Go through the entries below and say how many lines contain the string "температуре"; write only that number.

- Saved entries:
====================
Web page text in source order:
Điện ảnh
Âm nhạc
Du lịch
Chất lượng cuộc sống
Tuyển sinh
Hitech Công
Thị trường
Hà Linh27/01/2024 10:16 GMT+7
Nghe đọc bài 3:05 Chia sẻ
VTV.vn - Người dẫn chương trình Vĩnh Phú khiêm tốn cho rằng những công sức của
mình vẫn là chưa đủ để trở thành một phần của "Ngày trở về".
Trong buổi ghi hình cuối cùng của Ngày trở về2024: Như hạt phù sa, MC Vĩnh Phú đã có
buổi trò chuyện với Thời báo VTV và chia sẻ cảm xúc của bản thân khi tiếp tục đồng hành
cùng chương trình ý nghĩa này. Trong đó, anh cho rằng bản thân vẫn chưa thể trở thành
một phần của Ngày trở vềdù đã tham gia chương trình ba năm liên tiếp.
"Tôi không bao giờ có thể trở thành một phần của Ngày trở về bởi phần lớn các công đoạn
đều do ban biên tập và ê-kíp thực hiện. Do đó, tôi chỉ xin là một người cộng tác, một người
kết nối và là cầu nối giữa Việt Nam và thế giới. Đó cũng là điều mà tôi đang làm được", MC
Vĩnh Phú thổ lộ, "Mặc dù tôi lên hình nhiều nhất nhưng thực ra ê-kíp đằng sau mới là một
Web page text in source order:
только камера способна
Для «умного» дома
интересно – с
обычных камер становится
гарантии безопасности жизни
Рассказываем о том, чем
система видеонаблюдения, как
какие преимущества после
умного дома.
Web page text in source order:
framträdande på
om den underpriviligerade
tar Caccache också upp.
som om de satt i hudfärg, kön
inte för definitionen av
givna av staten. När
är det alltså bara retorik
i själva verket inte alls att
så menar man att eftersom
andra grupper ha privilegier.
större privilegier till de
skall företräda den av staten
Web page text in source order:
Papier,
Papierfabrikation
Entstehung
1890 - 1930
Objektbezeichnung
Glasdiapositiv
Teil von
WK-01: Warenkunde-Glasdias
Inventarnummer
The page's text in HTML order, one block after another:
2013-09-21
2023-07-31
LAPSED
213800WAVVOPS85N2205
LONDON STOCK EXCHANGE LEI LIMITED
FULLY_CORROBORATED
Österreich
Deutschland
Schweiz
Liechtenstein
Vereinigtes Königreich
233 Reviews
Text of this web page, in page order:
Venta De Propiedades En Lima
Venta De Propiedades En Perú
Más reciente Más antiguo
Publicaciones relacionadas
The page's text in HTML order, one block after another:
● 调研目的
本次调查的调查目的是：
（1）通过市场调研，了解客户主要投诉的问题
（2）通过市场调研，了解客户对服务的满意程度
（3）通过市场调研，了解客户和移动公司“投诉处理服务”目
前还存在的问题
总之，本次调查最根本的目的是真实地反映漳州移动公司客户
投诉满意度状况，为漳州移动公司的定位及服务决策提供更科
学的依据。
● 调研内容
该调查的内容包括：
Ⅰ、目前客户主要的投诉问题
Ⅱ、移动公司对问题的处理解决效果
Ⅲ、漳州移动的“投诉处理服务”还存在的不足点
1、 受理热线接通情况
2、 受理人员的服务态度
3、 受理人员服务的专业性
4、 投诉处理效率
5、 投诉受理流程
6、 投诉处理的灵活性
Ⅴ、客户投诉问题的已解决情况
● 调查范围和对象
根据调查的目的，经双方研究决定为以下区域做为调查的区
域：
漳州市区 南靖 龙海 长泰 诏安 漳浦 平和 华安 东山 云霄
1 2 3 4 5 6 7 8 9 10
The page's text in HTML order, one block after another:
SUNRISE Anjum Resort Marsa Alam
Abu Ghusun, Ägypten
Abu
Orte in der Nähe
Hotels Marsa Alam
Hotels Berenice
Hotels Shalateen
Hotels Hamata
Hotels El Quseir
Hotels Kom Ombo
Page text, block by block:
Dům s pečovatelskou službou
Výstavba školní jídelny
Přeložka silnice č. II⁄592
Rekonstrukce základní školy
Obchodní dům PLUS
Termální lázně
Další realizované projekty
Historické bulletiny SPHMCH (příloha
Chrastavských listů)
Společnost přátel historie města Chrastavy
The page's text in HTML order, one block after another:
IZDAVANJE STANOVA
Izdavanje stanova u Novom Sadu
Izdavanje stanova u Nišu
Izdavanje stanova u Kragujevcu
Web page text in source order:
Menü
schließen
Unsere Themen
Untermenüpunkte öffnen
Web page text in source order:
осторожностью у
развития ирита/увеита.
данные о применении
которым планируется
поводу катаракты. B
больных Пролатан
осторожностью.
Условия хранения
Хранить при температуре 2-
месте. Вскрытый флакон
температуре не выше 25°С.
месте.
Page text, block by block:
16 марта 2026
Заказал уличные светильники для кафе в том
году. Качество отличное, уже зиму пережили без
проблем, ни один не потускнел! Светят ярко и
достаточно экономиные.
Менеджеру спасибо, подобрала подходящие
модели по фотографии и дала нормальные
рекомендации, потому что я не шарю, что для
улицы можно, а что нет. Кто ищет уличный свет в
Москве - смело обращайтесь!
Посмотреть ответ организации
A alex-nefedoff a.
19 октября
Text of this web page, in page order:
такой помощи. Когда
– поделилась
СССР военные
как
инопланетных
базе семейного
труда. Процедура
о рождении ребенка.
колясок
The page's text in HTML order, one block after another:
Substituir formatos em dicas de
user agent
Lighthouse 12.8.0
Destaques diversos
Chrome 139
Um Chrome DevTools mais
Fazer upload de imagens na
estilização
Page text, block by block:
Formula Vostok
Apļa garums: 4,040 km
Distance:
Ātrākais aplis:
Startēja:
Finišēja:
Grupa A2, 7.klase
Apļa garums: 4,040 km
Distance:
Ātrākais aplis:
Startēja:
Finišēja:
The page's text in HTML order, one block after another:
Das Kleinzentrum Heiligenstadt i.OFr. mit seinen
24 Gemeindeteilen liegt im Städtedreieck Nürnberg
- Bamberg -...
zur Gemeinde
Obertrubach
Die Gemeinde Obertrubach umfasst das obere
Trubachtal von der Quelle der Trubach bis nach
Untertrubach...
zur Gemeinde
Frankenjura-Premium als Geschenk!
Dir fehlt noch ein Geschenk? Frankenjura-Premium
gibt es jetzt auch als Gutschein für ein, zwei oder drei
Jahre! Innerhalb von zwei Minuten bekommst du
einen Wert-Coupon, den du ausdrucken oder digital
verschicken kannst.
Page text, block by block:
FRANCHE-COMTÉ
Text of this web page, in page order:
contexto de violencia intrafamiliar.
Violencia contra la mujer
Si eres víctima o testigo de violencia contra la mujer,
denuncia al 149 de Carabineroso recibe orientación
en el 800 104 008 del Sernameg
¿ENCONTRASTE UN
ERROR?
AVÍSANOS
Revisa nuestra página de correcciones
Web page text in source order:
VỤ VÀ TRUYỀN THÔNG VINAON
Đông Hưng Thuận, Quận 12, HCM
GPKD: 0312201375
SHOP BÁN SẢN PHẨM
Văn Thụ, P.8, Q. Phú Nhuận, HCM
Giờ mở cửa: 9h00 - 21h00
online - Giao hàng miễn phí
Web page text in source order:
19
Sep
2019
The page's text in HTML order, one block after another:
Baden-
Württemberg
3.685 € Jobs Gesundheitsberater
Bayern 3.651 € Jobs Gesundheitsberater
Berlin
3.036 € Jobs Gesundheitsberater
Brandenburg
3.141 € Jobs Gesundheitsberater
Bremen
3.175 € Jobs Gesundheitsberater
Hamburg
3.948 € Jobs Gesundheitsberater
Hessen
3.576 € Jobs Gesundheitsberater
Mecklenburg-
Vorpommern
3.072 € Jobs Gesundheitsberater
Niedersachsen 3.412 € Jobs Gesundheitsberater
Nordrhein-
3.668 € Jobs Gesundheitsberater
====================
- RESULT: 2